International Trade and Economic Growth

Requirement

Question 1

What are the sources of human capital? What are sources of labor productivity? Discuss some specific examples.
Answer:

Sources of human capital
The human capital is defined as the human resource that is working towards the benefits of the economy or the organisation. The productivity of human resource increases with the good skills, training and education. The productivity of human resources can be improved by investing in human resource through providing training and education which directly impacts on the revenue generation of the company.  There are various sources of human capital, and they are explained below: 

  • Health: The healthy human resource contributes higher by regular attendance as compared to the unhealthy employee. The healthy human resource works with more energy and motivation that directly contributes towards the organizational goals (Murphy et al., 2014). 

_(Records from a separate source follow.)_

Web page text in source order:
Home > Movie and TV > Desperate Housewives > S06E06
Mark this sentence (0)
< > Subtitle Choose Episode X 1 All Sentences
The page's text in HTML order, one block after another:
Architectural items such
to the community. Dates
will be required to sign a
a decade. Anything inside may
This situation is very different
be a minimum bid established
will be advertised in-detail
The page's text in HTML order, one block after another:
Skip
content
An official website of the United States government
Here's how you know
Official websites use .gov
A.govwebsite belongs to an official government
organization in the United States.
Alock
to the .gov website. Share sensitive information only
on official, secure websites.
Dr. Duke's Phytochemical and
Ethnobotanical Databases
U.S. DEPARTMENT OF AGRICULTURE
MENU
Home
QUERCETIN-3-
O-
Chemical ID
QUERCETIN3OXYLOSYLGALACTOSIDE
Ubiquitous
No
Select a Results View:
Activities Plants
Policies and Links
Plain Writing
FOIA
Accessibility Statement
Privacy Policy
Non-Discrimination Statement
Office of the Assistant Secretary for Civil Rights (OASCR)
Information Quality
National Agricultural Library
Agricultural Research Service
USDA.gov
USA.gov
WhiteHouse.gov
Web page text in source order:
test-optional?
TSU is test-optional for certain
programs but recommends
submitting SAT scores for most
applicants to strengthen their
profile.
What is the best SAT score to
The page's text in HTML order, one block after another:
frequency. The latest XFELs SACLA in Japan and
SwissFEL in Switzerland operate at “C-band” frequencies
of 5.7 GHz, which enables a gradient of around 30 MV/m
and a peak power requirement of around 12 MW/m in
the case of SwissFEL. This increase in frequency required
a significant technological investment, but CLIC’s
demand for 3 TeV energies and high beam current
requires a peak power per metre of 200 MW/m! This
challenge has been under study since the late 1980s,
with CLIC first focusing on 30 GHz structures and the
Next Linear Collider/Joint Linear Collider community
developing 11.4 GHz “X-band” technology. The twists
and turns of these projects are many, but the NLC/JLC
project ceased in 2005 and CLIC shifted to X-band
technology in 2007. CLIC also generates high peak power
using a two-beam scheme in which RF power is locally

  • Education: The education helps to improve the productivity of employee by increasing the knowledge and understanding of human resource which directly impact's on the contribution towards the human resource.

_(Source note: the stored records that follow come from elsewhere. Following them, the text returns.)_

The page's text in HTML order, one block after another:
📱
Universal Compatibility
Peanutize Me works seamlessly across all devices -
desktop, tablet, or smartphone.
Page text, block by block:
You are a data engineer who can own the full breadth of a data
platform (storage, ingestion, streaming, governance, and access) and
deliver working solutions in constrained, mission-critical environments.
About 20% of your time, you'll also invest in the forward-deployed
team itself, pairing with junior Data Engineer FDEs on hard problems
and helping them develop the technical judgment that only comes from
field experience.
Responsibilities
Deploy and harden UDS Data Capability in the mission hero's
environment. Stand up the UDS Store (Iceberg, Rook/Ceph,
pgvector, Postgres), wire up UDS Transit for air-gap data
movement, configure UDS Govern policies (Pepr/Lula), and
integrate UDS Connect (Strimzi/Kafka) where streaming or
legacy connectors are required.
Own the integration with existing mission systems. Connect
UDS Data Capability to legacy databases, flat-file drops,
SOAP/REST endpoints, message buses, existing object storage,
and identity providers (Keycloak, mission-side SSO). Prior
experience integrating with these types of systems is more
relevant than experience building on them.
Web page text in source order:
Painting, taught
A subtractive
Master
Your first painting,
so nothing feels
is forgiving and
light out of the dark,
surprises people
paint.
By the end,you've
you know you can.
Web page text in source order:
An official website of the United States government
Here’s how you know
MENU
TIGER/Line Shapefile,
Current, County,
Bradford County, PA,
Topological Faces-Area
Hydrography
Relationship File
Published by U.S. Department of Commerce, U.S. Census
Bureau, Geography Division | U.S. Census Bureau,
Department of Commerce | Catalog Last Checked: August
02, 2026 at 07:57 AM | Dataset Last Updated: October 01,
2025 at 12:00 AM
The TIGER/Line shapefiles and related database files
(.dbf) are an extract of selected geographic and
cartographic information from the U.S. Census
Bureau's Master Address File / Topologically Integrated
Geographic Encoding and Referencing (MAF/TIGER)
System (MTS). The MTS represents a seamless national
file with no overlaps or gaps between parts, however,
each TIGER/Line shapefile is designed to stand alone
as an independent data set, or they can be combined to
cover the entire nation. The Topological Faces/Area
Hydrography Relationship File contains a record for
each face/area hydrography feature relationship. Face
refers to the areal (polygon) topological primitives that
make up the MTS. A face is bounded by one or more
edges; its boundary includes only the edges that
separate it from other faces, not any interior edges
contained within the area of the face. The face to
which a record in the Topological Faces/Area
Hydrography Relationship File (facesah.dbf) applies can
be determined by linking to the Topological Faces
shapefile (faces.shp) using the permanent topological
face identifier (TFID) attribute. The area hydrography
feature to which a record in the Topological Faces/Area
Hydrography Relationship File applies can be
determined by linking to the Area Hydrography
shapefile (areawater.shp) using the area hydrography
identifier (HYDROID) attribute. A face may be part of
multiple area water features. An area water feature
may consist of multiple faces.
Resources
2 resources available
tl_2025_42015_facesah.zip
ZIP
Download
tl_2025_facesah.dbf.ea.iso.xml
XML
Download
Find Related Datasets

  • Training: The training helps to improve the efficiency level of human resource which enables them to work in an effective manner. It helps to gain the skills required to perform the particular job which directly contributes towards the higher productivity. 

  • Migration: The human resource migrated from one place to another in order to show their capabilities and talent which contributes towards the organizational goals.

  • Information: The increase in awareness about the labour market from various source of information shows that the value of labours is high.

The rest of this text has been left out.